** THE RECORDS follows **

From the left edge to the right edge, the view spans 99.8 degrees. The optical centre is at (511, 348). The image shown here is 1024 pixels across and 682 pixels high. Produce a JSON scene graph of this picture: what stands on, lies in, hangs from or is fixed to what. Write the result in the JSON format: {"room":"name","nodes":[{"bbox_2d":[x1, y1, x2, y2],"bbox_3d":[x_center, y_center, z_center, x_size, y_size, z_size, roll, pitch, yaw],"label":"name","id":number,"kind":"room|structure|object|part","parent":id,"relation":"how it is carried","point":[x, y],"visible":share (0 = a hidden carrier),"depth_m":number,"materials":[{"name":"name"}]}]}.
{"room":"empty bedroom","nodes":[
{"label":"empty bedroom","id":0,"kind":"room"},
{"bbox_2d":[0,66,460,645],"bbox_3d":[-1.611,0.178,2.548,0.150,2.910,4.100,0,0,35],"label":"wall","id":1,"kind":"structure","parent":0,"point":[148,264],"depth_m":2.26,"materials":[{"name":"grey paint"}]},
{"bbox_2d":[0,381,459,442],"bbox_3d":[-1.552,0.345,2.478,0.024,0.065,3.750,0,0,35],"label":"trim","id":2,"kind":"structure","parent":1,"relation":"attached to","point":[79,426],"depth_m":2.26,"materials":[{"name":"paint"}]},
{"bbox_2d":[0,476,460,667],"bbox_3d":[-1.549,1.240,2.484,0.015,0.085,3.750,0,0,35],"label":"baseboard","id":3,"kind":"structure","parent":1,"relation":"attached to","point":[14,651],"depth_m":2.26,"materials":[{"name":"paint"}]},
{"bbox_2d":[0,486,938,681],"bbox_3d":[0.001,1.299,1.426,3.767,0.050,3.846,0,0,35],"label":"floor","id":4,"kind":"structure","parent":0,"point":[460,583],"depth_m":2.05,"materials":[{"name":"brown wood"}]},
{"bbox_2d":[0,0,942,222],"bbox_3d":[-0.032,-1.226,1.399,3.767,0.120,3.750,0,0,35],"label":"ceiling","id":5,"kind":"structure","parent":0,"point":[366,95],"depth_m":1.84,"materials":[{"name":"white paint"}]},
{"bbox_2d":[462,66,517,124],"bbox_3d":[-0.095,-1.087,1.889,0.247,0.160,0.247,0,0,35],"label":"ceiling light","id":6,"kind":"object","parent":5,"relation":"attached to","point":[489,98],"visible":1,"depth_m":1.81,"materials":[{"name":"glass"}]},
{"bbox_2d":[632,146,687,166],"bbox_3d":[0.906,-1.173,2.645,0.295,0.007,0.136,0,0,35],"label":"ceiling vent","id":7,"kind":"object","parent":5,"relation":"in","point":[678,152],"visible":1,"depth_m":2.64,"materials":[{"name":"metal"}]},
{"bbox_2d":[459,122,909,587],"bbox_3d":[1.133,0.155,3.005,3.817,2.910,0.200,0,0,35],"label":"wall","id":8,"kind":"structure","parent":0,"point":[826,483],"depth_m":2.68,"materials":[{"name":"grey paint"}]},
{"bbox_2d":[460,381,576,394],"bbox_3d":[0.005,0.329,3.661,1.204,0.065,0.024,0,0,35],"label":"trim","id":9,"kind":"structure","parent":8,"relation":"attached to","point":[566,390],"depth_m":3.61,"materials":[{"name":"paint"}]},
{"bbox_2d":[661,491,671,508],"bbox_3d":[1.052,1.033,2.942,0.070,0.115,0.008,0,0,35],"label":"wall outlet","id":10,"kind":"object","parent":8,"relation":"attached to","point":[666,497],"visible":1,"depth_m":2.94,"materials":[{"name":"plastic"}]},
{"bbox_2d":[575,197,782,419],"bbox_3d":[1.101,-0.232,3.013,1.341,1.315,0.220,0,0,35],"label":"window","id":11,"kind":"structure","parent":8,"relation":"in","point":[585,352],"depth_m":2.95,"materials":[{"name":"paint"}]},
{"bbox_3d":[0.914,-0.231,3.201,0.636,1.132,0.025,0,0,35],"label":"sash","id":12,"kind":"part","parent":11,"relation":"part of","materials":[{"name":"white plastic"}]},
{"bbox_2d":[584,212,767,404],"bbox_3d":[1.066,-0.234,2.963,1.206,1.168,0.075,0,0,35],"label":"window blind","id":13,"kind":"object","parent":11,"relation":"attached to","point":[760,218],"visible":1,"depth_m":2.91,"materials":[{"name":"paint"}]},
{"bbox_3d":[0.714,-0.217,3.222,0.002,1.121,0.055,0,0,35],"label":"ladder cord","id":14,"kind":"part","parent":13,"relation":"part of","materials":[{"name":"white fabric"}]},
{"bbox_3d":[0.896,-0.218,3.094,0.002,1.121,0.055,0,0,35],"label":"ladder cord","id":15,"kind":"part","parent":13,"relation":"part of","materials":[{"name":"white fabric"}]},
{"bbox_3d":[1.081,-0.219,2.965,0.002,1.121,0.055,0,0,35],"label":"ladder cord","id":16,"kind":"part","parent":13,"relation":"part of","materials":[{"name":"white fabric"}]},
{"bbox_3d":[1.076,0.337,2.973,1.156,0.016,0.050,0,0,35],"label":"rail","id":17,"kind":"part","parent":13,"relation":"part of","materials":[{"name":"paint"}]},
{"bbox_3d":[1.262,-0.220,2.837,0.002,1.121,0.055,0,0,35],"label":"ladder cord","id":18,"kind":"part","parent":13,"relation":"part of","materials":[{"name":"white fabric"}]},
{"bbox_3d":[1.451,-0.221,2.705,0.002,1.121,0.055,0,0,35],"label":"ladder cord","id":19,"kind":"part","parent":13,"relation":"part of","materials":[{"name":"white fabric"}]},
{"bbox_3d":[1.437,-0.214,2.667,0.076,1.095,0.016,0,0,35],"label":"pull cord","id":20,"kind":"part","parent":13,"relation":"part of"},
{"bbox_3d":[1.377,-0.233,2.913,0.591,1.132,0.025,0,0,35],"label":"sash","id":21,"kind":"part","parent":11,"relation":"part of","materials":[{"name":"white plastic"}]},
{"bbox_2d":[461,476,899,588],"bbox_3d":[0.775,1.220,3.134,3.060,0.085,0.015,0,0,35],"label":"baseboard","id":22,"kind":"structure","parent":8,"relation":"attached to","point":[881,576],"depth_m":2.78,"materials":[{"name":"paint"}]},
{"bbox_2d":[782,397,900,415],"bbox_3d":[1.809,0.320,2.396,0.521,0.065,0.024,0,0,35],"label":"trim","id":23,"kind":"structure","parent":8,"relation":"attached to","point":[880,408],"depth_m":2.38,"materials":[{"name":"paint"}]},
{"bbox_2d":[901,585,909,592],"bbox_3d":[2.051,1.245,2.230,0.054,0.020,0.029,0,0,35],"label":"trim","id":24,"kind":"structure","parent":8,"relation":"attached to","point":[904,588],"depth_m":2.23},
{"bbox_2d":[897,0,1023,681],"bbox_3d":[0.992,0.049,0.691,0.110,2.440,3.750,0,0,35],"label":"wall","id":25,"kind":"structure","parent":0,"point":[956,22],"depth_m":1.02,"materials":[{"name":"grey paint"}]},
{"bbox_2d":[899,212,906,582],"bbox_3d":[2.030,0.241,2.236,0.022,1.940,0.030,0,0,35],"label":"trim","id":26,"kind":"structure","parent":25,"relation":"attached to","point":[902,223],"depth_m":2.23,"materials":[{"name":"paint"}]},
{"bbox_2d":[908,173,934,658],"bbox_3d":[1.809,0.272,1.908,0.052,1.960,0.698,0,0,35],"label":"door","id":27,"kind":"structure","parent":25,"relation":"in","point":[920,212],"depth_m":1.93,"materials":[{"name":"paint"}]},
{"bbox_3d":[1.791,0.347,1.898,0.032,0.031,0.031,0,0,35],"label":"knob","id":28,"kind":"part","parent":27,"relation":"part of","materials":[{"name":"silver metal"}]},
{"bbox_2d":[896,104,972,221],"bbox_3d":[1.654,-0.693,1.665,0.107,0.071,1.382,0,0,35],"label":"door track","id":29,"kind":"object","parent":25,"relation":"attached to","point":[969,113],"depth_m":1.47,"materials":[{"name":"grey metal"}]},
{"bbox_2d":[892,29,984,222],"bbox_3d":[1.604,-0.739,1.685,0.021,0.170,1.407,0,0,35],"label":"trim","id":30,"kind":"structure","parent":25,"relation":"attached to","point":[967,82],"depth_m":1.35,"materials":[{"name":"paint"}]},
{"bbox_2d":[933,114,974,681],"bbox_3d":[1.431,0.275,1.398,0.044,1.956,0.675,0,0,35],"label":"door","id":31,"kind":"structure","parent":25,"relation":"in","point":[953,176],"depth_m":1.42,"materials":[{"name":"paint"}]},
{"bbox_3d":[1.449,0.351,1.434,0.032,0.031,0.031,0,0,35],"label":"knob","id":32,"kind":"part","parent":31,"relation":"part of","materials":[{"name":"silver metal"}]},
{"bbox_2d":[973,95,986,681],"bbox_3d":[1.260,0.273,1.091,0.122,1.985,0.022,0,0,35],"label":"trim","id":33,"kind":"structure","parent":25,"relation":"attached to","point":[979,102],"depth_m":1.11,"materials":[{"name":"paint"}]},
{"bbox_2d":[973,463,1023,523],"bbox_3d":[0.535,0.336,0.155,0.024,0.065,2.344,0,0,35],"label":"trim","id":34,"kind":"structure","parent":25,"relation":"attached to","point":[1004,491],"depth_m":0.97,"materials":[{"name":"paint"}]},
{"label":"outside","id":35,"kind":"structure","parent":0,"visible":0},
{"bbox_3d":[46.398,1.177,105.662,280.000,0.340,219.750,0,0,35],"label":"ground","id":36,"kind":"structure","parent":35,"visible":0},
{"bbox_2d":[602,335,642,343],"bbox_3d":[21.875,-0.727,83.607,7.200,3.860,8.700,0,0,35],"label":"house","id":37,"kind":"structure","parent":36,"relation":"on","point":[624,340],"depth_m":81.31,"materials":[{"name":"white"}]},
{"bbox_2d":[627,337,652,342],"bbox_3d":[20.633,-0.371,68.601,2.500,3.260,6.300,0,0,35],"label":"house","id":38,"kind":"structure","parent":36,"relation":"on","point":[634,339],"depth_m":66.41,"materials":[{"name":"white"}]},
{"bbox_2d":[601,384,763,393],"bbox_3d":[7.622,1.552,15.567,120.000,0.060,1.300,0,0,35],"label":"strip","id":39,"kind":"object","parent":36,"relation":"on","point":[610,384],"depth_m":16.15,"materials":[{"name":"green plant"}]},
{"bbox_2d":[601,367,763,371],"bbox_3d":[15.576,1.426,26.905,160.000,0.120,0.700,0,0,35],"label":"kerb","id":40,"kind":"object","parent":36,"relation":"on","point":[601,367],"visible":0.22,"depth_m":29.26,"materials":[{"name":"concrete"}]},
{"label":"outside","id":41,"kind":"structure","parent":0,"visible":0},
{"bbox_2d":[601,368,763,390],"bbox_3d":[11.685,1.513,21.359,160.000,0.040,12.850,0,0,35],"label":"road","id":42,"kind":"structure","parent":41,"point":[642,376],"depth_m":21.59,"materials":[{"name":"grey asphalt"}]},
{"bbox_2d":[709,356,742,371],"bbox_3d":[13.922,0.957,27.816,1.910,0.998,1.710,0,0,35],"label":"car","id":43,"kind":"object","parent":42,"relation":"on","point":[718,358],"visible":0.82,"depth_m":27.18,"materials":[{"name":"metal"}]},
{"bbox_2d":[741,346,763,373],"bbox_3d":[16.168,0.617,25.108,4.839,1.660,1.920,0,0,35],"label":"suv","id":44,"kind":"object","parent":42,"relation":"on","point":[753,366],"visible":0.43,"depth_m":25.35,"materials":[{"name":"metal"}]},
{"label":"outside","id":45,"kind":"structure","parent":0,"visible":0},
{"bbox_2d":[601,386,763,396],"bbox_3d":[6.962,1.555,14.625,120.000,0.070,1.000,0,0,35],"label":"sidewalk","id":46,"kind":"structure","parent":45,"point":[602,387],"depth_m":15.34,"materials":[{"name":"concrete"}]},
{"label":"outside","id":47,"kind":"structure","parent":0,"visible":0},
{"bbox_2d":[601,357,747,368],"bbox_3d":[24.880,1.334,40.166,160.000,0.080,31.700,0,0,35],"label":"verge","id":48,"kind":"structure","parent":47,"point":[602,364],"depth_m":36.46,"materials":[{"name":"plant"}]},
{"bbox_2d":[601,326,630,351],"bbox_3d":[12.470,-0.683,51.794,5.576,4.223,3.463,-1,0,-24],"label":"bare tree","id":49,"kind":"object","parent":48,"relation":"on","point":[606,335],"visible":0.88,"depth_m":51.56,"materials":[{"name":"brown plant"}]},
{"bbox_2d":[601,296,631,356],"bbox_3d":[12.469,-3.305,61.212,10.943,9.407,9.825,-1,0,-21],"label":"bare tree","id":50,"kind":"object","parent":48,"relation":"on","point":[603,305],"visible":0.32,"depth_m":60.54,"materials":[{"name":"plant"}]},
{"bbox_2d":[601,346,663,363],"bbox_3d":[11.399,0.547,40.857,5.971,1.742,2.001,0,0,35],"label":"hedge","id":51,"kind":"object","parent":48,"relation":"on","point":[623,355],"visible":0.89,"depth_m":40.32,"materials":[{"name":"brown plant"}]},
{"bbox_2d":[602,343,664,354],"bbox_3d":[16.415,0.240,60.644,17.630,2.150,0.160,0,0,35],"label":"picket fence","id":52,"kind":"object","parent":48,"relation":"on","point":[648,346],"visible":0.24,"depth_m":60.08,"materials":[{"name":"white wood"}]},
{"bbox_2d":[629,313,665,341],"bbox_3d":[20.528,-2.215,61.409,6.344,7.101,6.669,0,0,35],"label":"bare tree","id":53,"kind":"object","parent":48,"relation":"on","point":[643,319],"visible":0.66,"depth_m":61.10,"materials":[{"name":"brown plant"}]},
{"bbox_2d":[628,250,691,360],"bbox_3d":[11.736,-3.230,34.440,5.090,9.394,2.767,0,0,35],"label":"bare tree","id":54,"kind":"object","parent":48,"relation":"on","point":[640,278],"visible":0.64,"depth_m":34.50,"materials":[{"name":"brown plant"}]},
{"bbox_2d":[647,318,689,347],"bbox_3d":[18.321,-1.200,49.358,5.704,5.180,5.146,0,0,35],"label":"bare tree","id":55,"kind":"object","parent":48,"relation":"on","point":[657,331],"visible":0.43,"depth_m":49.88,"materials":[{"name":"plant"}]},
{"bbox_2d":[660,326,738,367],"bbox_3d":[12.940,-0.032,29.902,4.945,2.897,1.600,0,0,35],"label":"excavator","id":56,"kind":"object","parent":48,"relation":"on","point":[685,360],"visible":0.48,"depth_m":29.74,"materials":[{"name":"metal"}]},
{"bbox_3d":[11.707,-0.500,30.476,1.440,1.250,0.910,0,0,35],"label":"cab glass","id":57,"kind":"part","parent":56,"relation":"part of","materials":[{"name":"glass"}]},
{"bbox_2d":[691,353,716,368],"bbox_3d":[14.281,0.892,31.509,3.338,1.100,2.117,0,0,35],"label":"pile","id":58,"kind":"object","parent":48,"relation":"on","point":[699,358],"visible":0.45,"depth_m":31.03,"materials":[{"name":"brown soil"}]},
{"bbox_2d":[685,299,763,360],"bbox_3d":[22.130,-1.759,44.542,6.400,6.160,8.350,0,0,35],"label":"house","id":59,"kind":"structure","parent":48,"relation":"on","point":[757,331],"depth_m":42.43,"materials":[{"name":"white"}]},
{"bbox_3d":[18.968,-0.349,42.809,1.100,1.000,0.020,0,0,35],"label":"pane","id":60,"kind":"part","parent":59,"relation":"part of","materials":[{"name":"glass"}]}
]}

** End of THE RECORDS **

WHAT THE TASK REQUIRES:
Filter the entries and keep only the lines holding "wood".

ANSWER TO THIS EXERCISE:
{"bbox_2d":[0,486,938,681],"bbox_3d":[0.001,1.299,1.426,3.767,0.050,3.846,0,0,35],"label":"floor","id":4,"kind":"structure","parent":0,"point":[460,583],"depth_m":2.05,"materials":[{"name":"brown wood"}]},
{"bbox_2d":[602,343,664,354],"bbox_3d":[16.415,0.240,60.644,17.630,2.150,0.160,0,0,35],"label":"picket fence","id":52,"kind":"object","parent":48,"relation":"on","point":[648,346],"visible":0.24,"depth_m":60.08,"materials":[{"name":"white wood"}]},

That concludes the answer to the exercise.